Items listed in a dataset

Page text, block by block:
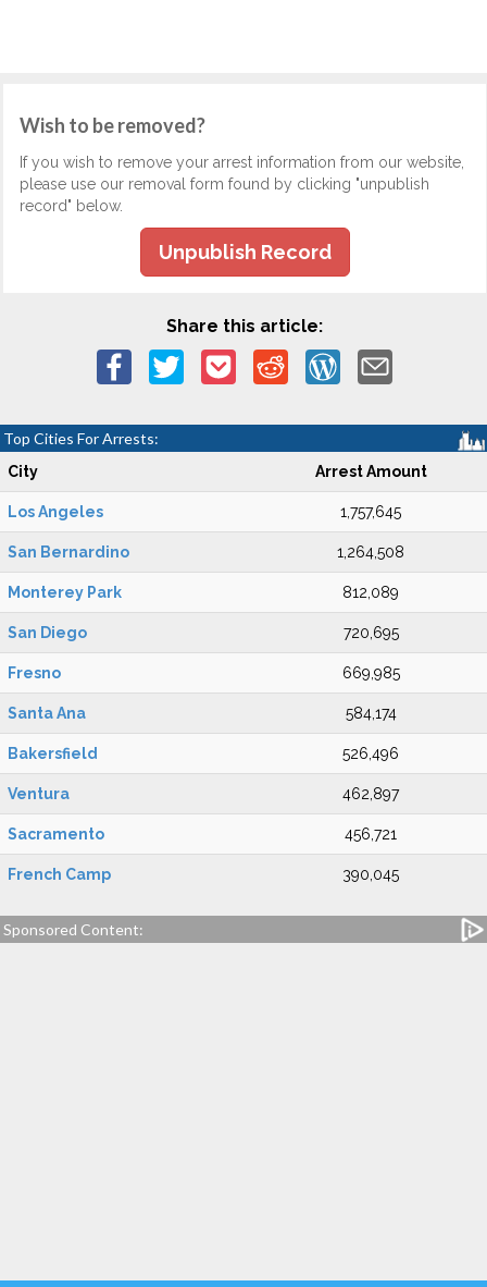
Wish to be removed?
If you wish to remove your arrest information from our website,
please use our removal form found by clicking "unpublish
record" below.
Unpublish Record
Share this article:
Top Cities For Arrests:
City Arrest Amount
Los Angeles 1,757,645
San Bernardino 1,264,508
Monterey Park 812,089
San Diego 720,695
Fresno 669,985
Santa Ana 584,174
Bakersfield 526,496
Ventura 462,897
Sacramento 456,721
French Camp 390,045
Sponsored Content:

## Exercise instructions
Starting with the line that contains "City Arrest Amount", restate every line through the end of the records above, exactly and with no other lines.

## Reply to the exercise
City Arrest Amount
Los Angeles 1,757,645
San Bernardino 1,264,508
Monterey Park 812,089
San Diego 720,695
Fresno 669,985
Santa Ana 584,174
Bakersfield 526,496
Ventura 462,897
Sacramento 456,721
French Camp 390,045
Sponsored Content:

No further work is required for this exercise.